Medical Director Cole Stanley continues his journey though the Circles of Healthcare Data Hell with Circle Three. You can find the other circles here.

Our next ring down is rife with strange behaviours. Elementary school teachers are furiously erasing wrong answers from their pupils’ standardized tests, inflating scores for their school. Combat athletes are making use of the hellish temperature, sweating buckets in their garbage bag outfits, ensuring they hit their weight class. Wannabe social media influencers are being over-the-top, outrageous, and even self-harming, all in the name of getting more likes and follows. Social media companies hack human cognition to keep their users mindlessly scrolling, in the name of more “engagement” (read ad revenue). Local residents in an area where cobras are real pests have actually started breeding them, so they can collect more of the bounty money offered by the colonial government. What’s going on here? Its measurement gone wrong again, as we’re assigning some value judgement to our numbers, which can unleash human creativity (less charitably, some truly perverse behaviour). This has sometimes been called The Cobra Effect, named after the example above that actually happened when the British government did this during India’s colonial rule [1].
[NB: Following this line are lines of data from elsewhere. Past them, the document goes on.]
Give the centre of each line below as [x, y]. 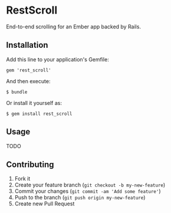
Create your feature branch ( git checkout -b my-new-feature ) [90, 185]
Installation [27, 45]
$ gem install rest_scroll [39, 114]
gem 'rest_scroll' [29, 70]
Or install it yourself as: [34, 103]
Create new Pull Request [45, 204]
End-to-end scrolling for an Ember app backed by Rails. [74, 27]
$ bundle [17, 92]
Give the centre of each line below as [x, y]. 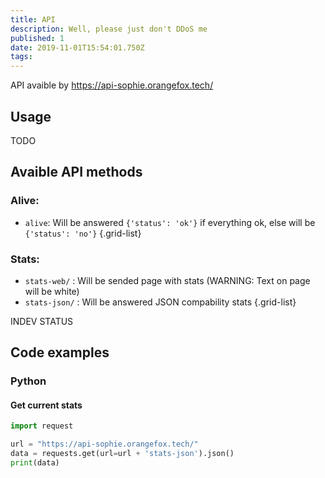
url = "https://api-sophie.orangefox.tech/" [104, 444]
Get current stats [46, 405]
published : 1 [37, 38]
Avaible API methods [76, 172]
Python [28, 381]
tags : [21, 57]
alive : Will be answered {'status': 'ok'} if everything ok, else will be [170, 222]
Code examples [60, 352]
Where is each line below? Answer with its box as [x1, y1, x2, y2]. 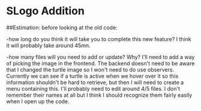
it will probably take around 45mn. [6, 42, 91, 49]
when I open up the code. [6, 97, 70, 105]
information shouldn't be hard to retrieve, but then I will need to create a [6, 79, 184, 86]
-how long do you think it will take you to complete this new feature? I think [6, 35, 191, 42]
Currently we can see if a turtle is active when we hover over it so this [6, 72, 179, 79]
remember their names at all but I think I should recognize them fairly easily [6, 91, 193, 98]
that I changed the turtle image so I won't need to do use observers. [6, 66, 175, 73]
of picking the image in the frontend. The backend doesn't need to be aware [6, 60, 195, 67]

Before we start measuring something, we usually have an underlying purpose in mind. The measure is a means to an end, but too often it can become an end in itself, where we forget about the underlying purpose. We are reduced to a puppet controlled by the all-powerful measure. Healthcare is rife with examples of where measures have led to perverse behaviour. Measuring and rewarding primary care with fee-for-service leads to quicker lower quality visits, as we assign value to volume. In acute care, incentivizing reduced length of stay can lead to increased readmissions and excess pressure to discharge before it’s safe. Paying for performance on quality metrics like A1c control in diabetes can overfocus generalists’ efforts on this problem, leaving too little time left to manage problems that are less easily measured but more important to the patient in front of them. We focus on the problems we can easily see, and if we measure something it usually brings the problem into the spotlight. The low priority easily measurable problem supplants the more important yet more difficult to measure problem (similar to the idea in Monkeys and Pedestals below).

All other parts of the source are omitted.